Von Bertalanffy growth rate parameter k_vb. In mizer the growth rate is not fixed but depends on the abundance of prey. So mizer does not actually use the von Bertalanffy growth curves. However, it can use the information you give to choose its predation parameters in such a way that the emergent growth curves will be close to von Bertalanffy curves. Specifying k_vb is an alternative to specifying the coefficient h in the maximum intake rate, as was discussed by Ken Andersen in his introductory video. The von Bertalanffy K parameter can often be looked up on FishBase or estimated from parameters in the same family.

Details on Von Bertalanffy growth rate

The growth curve of a fish is commonly reported as a von Bertalanffy growth curve. The simplest version of von Bertalanffy curve describes the length of a fish as a function of two parameters; the asymptotic length L_\infty and the von Bertalanffy growth coefficient K (k_vb in mizer):

L_{(t)} = L_\infty (1-e^{-Kt})

where t is the age. L_\infty represents the asymptotic length and K is an instantaneous annual growth rate. This value shows how quickly a species will approach its asymptotic length. In many species 1/K gives an approximate age at maturation, although this can vary.

Mizer, however, uses two other parameters, W_\infty (w_inf in Mizer) and h, where W_\infty represents the asymptotic weight and h the size-scaled maximum consumption rate. Ken Andersen discusses K and h in his introductory lecture. Fortunately, the two sets of parameters are related, and one can derive h and W_\infty from von Bertalanffy K and L_\infty.

The parameter h represents the maximum consumption rate of a fish, scaled by size. The value of h varies between 4 – 400, with a geometric mean around 22 g^{-0.25}/year across all fish species (Andersen 2019, chap. 2 and 11). If we have reliable von Bertalanffy growth curve values, we can derive a more precise estimate of h as: h \approx 4.75 K\cdot L_\infty^{0.75} (with K given in 1/years and L_\infty in cm).

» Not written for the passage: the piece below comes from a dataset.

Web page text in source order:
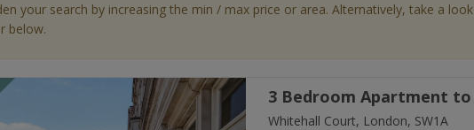
your search by increasing the min / max price or area. Alternatively, take a
below.
3 Bedroom Apartment to
Whitehall Court, London, SW1A

The von Bertalanffy growth function is widely used in fisheries and ecology. However, it should be treated with some caution. To estimate the growth function coefficients reliably we need sufficient amounts of data from young and old individuals. The latter is often not the case for intensively fished species, because old fish are simply not present in the ecosystem. Young individuals are also often not observed, especially if data comes from fisheries rather than scientific surveys. If we do not have old fish in the sample the asymptotic length L_\infty cannot be properly estimated. As a result, estimates of K will also vary extensively across samples. You can see that for yourself in our exercise below.

We have also included some parameters that mizer ignores, namely the age at maturity mat_age and the maximum age max_age. We find these useful as a sanity check on our choices for w_mat and k_vb. Expand the following section if you want to learn more.

Plotting Von-Bertalanffy parameters

Once we collect species parameters from FishBase we might want to know how well these parameters reflect the actual growth data, or at least knowledge about maximum and maturation size. Of course if we have size-age data we can estimate the Von Bertalanffy growth curve parameters ourselves. But for now we will just plot some sample size-age observations on top of the von Bertalanffy curves defined by the parameters in our dataframe.

# Let's load example data on length at age 
size_at_age <- read.csv("size_at_age.csv")

# Load species parameters
sp <- curonian_species_params
# If the von Bertalanffy t0 parameter is missing, set to 0
if (!hasName(sp, "t0")) {
    sp$t0 <- 0
}
# convert weights to lengths
sp <- sp |>
    mutate(l_mat = (w_mat / a) ^ (1/b),
           l_inf = (w_inf / a) ^ (1/b)) |>
    select(species, l_mat, l_inf, mat_age, max_age, k_vb, t0) 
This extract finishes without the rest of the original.